Christine Broom on Wildlife
Well there aren’t very many rabbits about now because of the myxomatosis. We do have a few but not like we used to. Saying that, that’s not such a bad thing although I like to eat rabbit and of course today that’s unheard of but that’s what I used to do, eat a lot of it.
Birds, there aren’t many birds about and because I keep racing pigeons, I’m a little bit biased but the main reason we haven’t go t them is nothing to do with the way farmers farm the land. It is the birds of prey that are allowed to multiply with no restrictions.
So, for example, two days this week I’ve looked outside to see a hen sparrow hawk sat on my bird table and she has taken all my small birds and I have a list here of all the birds that have been here in the last two or three months. They’ve sadly, virtually all gone. We are inundated with peregrines round the Island. There’s probably at least 15 or 20 pairs and they will take any bird, so birds are sadly lacking.
We have quite a few pheasants here but they are put down by the Keepers that shoot the ground … that have got Shoots round here so there are very few native pheasants and the same with partridges. They’re put down by the Keepers, so yes it has changed. There’s a lot less wildlife and sadly people that live in the country now, the type of people that live in the country have no interest in the country.

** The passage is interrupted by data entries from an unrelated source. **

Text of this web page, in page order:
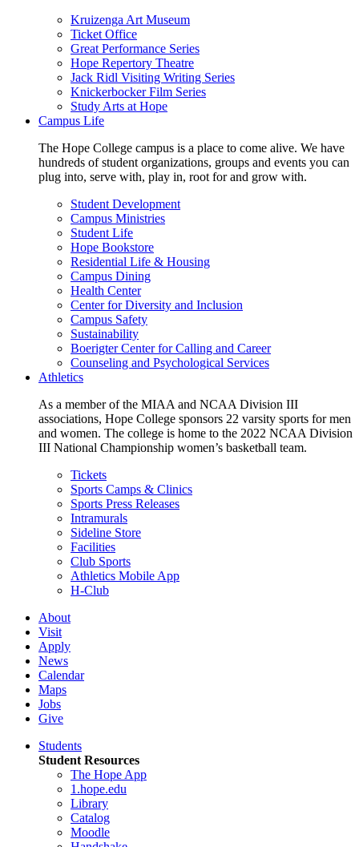
Kruizenga Art Museum
Ticket Office
Great Performance Series
Hope Repertory Theatre
Jack Ridl Visiting Writing Series
Knickerbocker Film Series
Study Arts at Hope
Campus Life
The Hope College campus is a place to come alive. We have
hundreds of student organizations, groups and events you can
plug into, serve with, play in, root for and grow with.
Student Development
Campus Ministries
Student Life
Hope Bookstore
Residential Life & Housing
Campus Dining
Health Center
Center for Diversity and Inclusion
Campus Safety
Sustainability
Boerigter Center for Calling and Career
Counseling and Psychological Services
Athletics
As a member of the MIAA and NCAA Division III
associations, Hope College sponsors 22 varsity sports for men
and women. The college is home to the 2022 NCAA Division
III National Championship women’s basketball team.
Tickets
Sports Camps & Clinics
Sports Press Releases
Intramurals
Sideline Store
Facilities
Club Sports
Athletics Mobile App
H-Club
About
Visit
Apply
News
Calendar
Maps
Jobs
Give
Students
Student Resources
The Hope App
1.hope.edu
Library
Catalog
Moodle
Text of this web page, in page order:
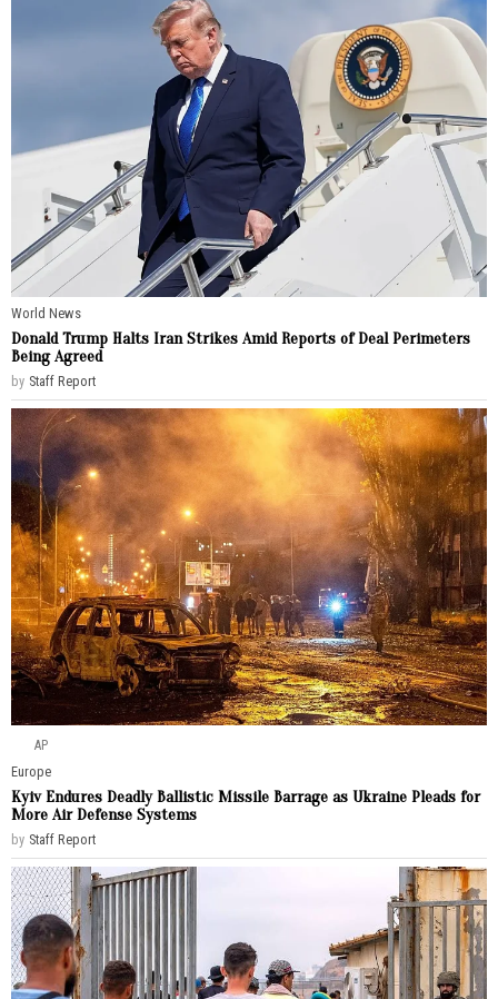
World News
Donald Trump Halts Iran Strikes Amid Reports of Deal Perimeters
Being Agreed
by Staff Report
AP
Europe
Kyiv Endures Deadly Ballistic Missile Barrage as Ukraine Pleads for
More Air Defense Systems
by Staff Report
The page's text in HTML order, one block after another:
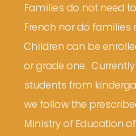
Families do not need
French nor do families
Children can be
or grade one.
students from
we follow the
Ministry of Education
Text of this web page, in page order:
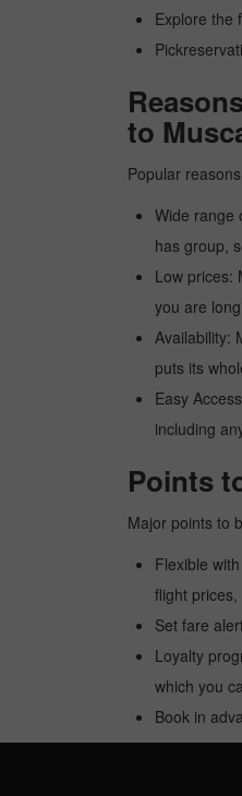
Explore the
to
Popular
Wide range
has group,
Low prices:
you are
Availability:
puts its
Easy
including
Points
Major points to
Flexible
flight
Set fare
Loyalty
which you
Book in
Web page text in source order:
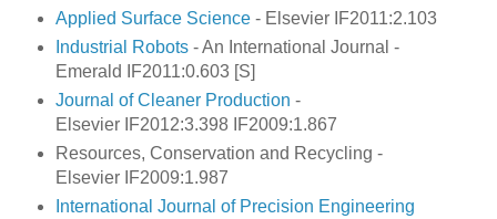
Applied Surface Science- Elsevier IF2011:2.103
Industrial Robots- An International Journal -
Emerald IF2011:0.603 [S]
Journal of Cleaner Production -
Elsevier IF2012:3.398 IF2009:1.867
Resources, Conservation and Recycling -
Elsevier IF2009:1.987
International Journal of Precision Engineering
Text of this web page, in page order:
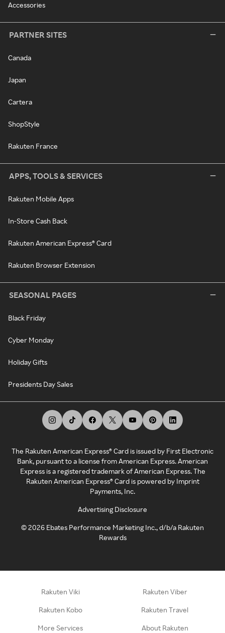
Accessories
PARTNER SITES
Canada
Japan
Cartera
ShopStyle
Rakuten France
APPS, TOOLS & SERVICES
Rakuten Mobile Apps
In-Store Cash Back
Rakuten American Express® Card
Rakuten Browser Extension
SEASONAL PAGES
Black Friday
Cyber Monday
Holiday Gifts
Presidents Day Sales
The Rakuten American Express® Card is issued by First Electronic
Bank, pursuant to a license from American Express. American
Express is a registered trademark of American Express. The
Rakuten American Express® Card is powered by Imprint
Payments, Inc.
Advertising Disclosure
©2026 Ebates Performance Marketing Inc., d/b/a Rakuten
Rewards
Rakuten Viki Rakuten Viber
Rakuten Kobo Rakuten Travel
More Services About Rakuten
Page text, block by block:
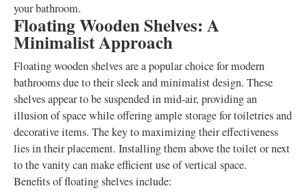
your bathroom.
Floating Wooden Shelves: A
Minimalist Approach
Floating wooden shelves are a popular choice for modern
bathrooms due to their sleek and minimalist design. These
shelves appear to be suspended in mid-air, providing an
illusion of space while offering ample storage for toiletries and
decorative items. The key to maximizing their effectiveness
lies in their placement. Installing them above the toilet or next
to the vanity can make efficient use of vertical space.
Benefits of floating shelves include:
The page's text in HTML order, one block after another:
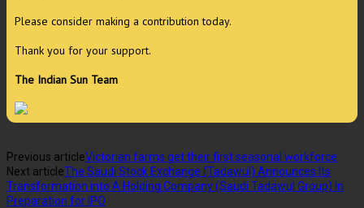
Please consider making a contribution today.
Thank you for your support.
The Indian Sun Team
Previous articleVictorian farms get their first seasonal workforce
Next articleThe Saudi Stock Exchange (Tadawul) Announces Its
Transformation into A Holding Company (Saudi Tadawul Group) In
Preparation for IPO
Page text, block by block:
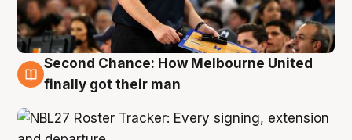
8 Aug
Second Chance: How Melbourne United
finally got their man
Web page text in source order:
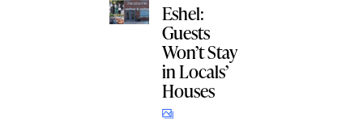
Eshel:
Guests
Won’t Stay
in Locals’
Houses
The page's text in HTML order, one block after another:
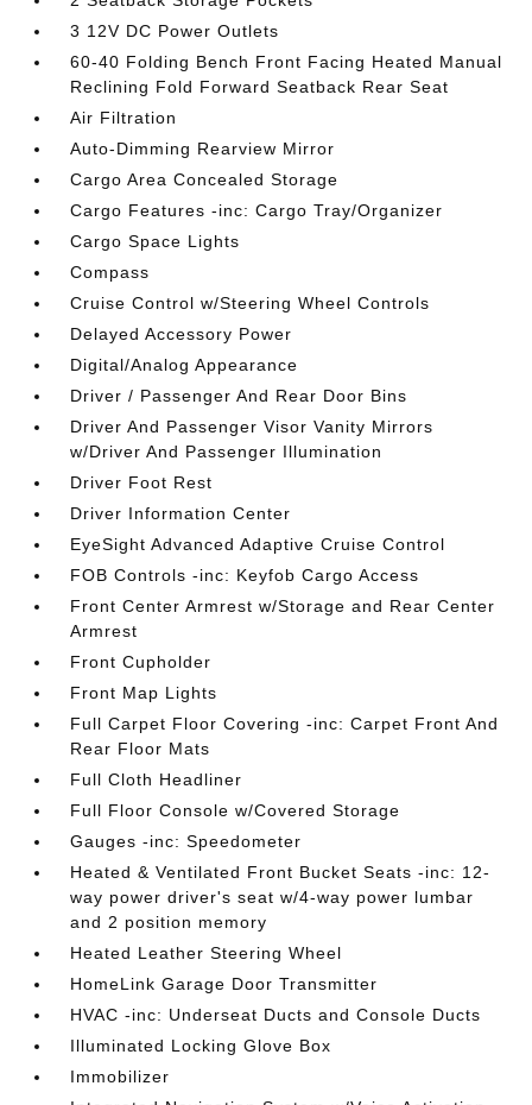
3 12V DC Power Outlets
60-40 Folding Bench Front Facing Heated Manual
Reclining Fold Forward Seatback Rear Seat
Air Filtration
Auto-Dimming Rearview Mirror
Cargo Area Concealed Storage
Cargo Features -inc: Cargo Tray/Organizer
Cargo Space Lights
Compass
Cruise Control w/Steering Wheel Controls
Delayed Accessory Power
Digital/Analog Appearance
Driver / Passenger And Rear Door Bins
Driver And Passenger Visor Vanity Mirrors
w/Driver And Passenger Illumination
Driver Foot Rest
Driver Information Center
EyeSight Advanced Adaptive Cruise Control
FOB Controls -inc: Keyfob Cargo Access
Front Center Armrest w/Storage and Rear Center
Armrest
Front Cupholder
Front Map Lights
Full Carpet Floor Covering -inc: Carpet Front And
Rear Floor Mats
Full Cloth Headliner
Full Floor Console w/Covered Storage
Gauges -inc: Speedometer
Heated & Ventilated Front Bucket Seats -inc: 12-
way power driver's seat w/4-way power lumbar
and 2 position memory
Heated Leather Steering Wheel
HomeLink Garage Door Transmitter
HVAC -inc: Underseat Ducts and Console Ducts
Illuminated Locking Glove Box
Immobilizer
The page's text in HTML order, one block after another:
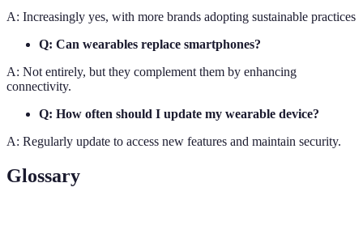
A: Increasingly yes, with more brands adopting sustainable practices
Q: Can wearables replace smartphones?
A: Not entirely, but they complement them by enhancing
connectivity.
Q: How often should I update my wearable device?
A: Regularly update to access new features and maintain security.
Glossary
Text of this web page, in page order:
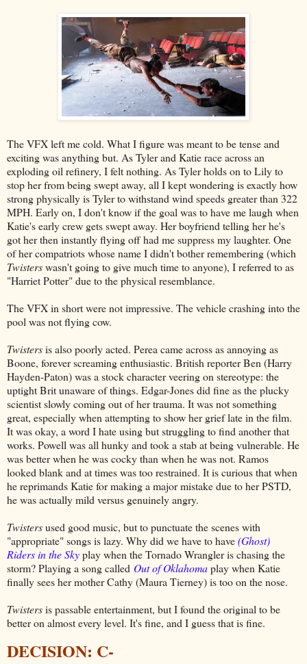
The VFX left me cold. What I figure was meant to be tense and
exciting was anything but. As Tyler and Katie race across an
exploding oil refinery, I felt nothing. As Tyler holds on to Lily to
stop her from being swept away, all I kept wondering is exactly how
strong physically is Tyler to withstand wind speeds greater than 322
MPH. Early on, I don't know if the goal was to have me laugh when
Katie's early crew gets swept away. Her boyfriend telling her he's
got her then instantly flying off had me suppress my laughter. One
of her compatriots whose name I didn't bother remembering (which
Twisterswasn't going to give much time to anyone), I referred to as
"Harriet Potter" due to the physical resemblance.
The VFX in short were not impressive. The vehicle crashing into the
pool was not flying cow.
Twistersis also poorly acted. Perea came across as annoying as
Boone, forever screaming enthusiastic. British reporter Ben (Harry
Hayden-Paton) was a stock character veering on stereotype: the
uptight Brit unaware of things. Edgar-Jones did fine as the plucky
scientist slowly coming out of her trauma. It was not something
great, especially when attempting to show her grief late in the film.
It was okay, a word I hate using but struggling to find another that
works. Powell was all hunky and took a stab at being vulnerable. He
was better when he was cocky than when he was not. Ramos
looked blank and at times was too restrained. It is curious that when
he reprimands Katie for making a major mistake due to her PSTD,
he was actually mild versus genuinely angry.
Twistersused good music, but to punctuate the scenes with
"appropriate" songs is lazy. Why did we have to have(Ghost)
Riders in the Skyplay when the Tornado Wrangler is chasing the
storm? Playing a song called Out of Oklahomaplay when Katie
finally sees her mother Cathy (Maura Tierney) is too on the nose.
Twistersis passable entertainment, but I found the original to be
better on almost every level. It's fine, and I guess that is fine.
DECISION: C-
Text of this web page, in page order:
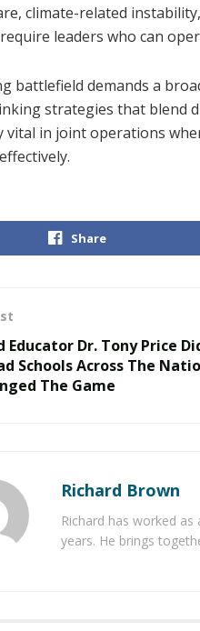
climate-related
leaders who can
battlefield demands a
strategies that blend
vital in joint operations
Share
Educator Dr. Tony Price
Schools Across The
The Game
Richard Brown
Richard has worked
years. He brings
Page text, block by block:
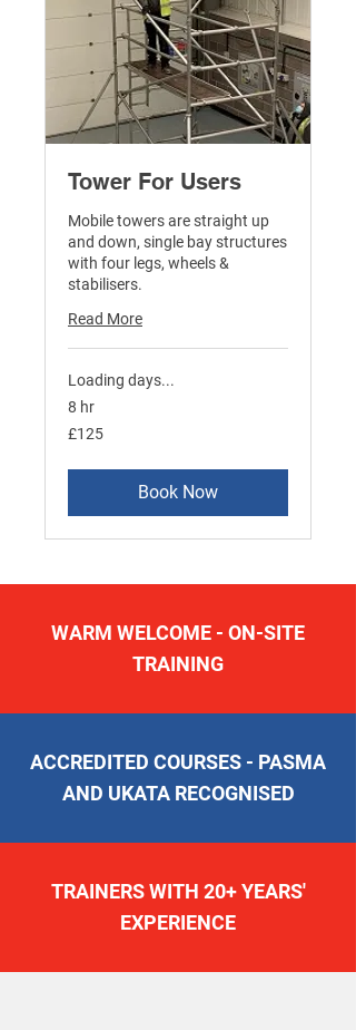
Tower For Users
Mobile towers are straight up
and down, single bay structures
with four legs, wheels &
stabilisers.
Read More
Loading days...
8 hr
125
British
£125
Book Now
WARM WELCOME - ON-SITE
TRAINING
ACCREDITED COURSES - PASMA
AND UKATA RECOGNISED
TRAINERS WITH 20+ YEARS'
EXPERIENCE
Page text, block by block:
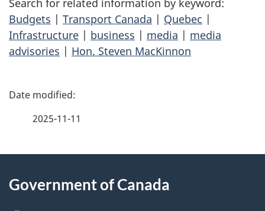
Budgets | Transport Canada | Quebec |
Infrastructure | business | media | media
advisories | Hon. Steven MacKinnon
P
d
2025-11-11
this
Government of Canada
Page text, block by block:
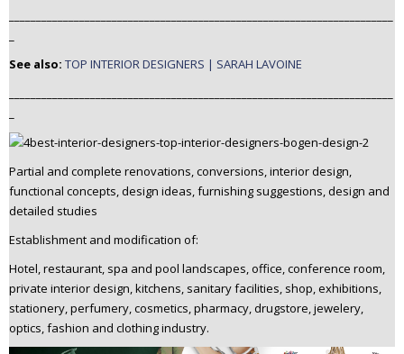
See also: TOP INTERIOR DESIGNERS | SARAH LAVOINE
Partial and complete renovations, conversions, interior design,
functional concepts, design ideas, furnishing suggestions, design and
detailed studies
Establishment and modification of:
Hotel, restaurant, spa and pool landscapes, office, conference room,
private interior design, kitchens, sanitary facilities, shop, exhibitions,
stationery, perfumery, cosmetics, pharmacy, drugstore, jewelery,
optics, fashion and clothing industry.
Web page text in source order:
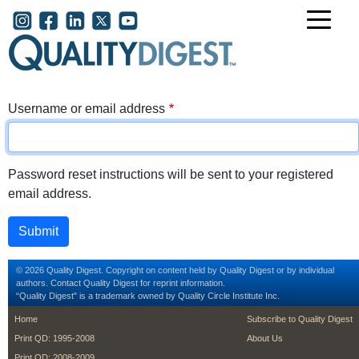
Skip to main content
User account menu
Username or email address
Password reset instructions will be sent to your registered
email address.
© 2026 Quality Digest. Copyright on content held by Quality Digest or by individual
authors. Contact Quality Digest for reprint information.
“Quality Digest" is a trademark owned by Quality Circle Institute Inc.
footer
Home
Print QD: 1995-2008
footer second
Subscribe to Quality Digest
About Us
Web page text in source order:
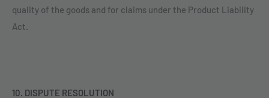
quality of the goods and for claims under the Product Liability
Act.
10. DISPUTE RESOLUTION
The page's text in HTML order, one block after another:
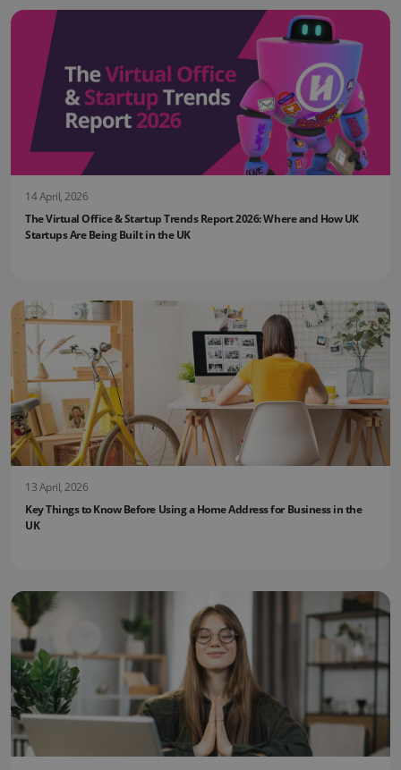
14 April, 2026
The Virtual Office & Startup Trends Report 2026: Where and How UK
Startups Are Being Built in the UK
13 April, 2026
Key Things to Know Before Using a Home Address for Business in the
UK
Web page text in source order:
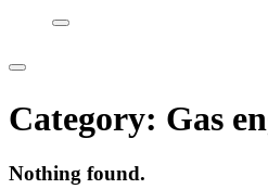
Category: Gas
Nothing found.
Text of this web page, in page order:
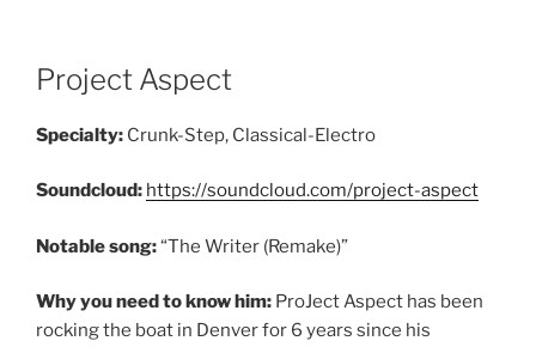
Project Aspect
Specialty: Crunk-Step, Classical-Electro
Soundcloud: https://soundcloud.com/project-aspect
Notable song:“The Writer (Remake)”
Why you need to know him: ProJect Aspect has been
rocking the boat in Denver for 6 years since his
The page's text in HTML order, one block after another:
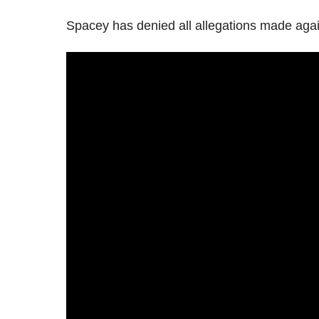
Spacey has denied all allegations made
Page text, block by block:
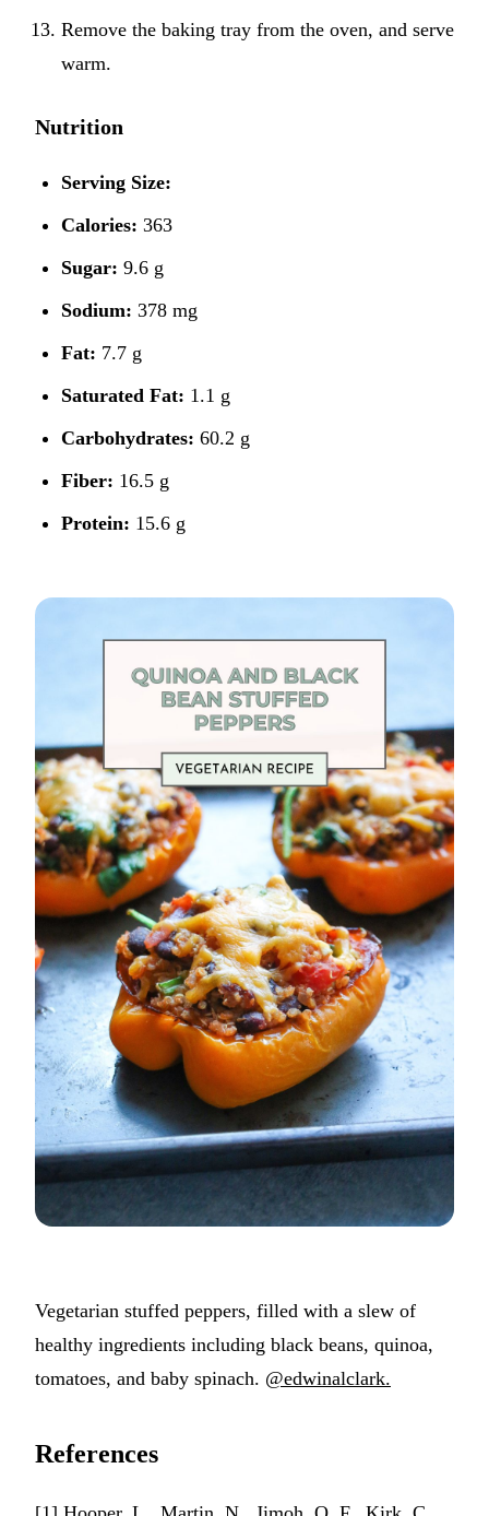
Remove the baking tray from the oven, and serve
warm.
Nutrition
Serving Size:
Calories: 363
Sugar: 9.6 g
Sodium: 378 mg
Fat: 7.7 g
Saturated Fat: 1.1 g
Carbohydrates: 60.2 g
Fiber: 16.5 g
Protein: 15.6 g
Vegetarian stuffed peppers, filled with a slew of
healthy ingredients including black beans, quinoa,
tomatoes, and baby spinach. @edwinalclark.
References
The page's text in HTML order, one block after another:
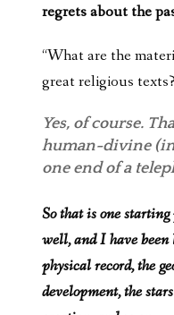
regrets about the
“What are the
great religious
Yes, of course.
human-divine
one end of a
So that is one
well, and I have
physical record, the
development, the
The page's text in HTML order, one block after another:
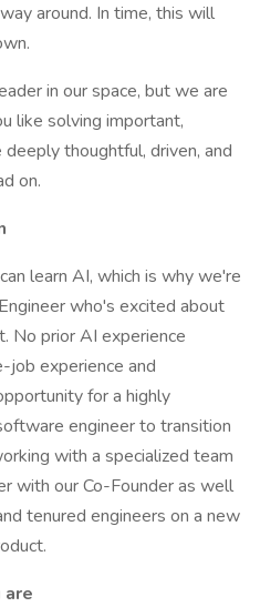
around. In time, this will
in our space, but we are
like solving important,
thoughtful, driven, and
on.
learn AI, which is why we're
who's excited about
No prior AI experience
experience and
for a highly
engineer to transition
with a specialized team
with our Co-Founder as well
tenured engineers on a new
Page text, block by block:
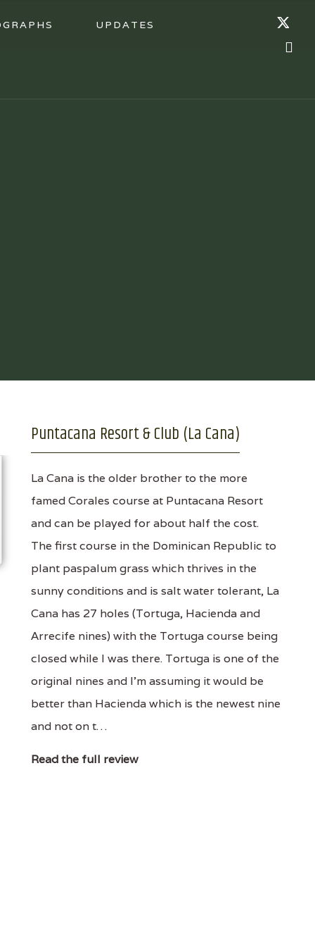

If I say to them for example, “There’s a pair of snipe in my moor” they’ll say, “What’s that?” when they were quite common birds and now are rare and I’m delighted when I see them. We’ve got kingfishers in the river. The River Yar runs through my farm. It rises at Bierley at Niton and it ends up at St Helens. Down in the river there’s kingfishers and I have apparently the highest stock density per yard or however they measured it by the Environment Agency of fish, so it has changed, animal and bird wise.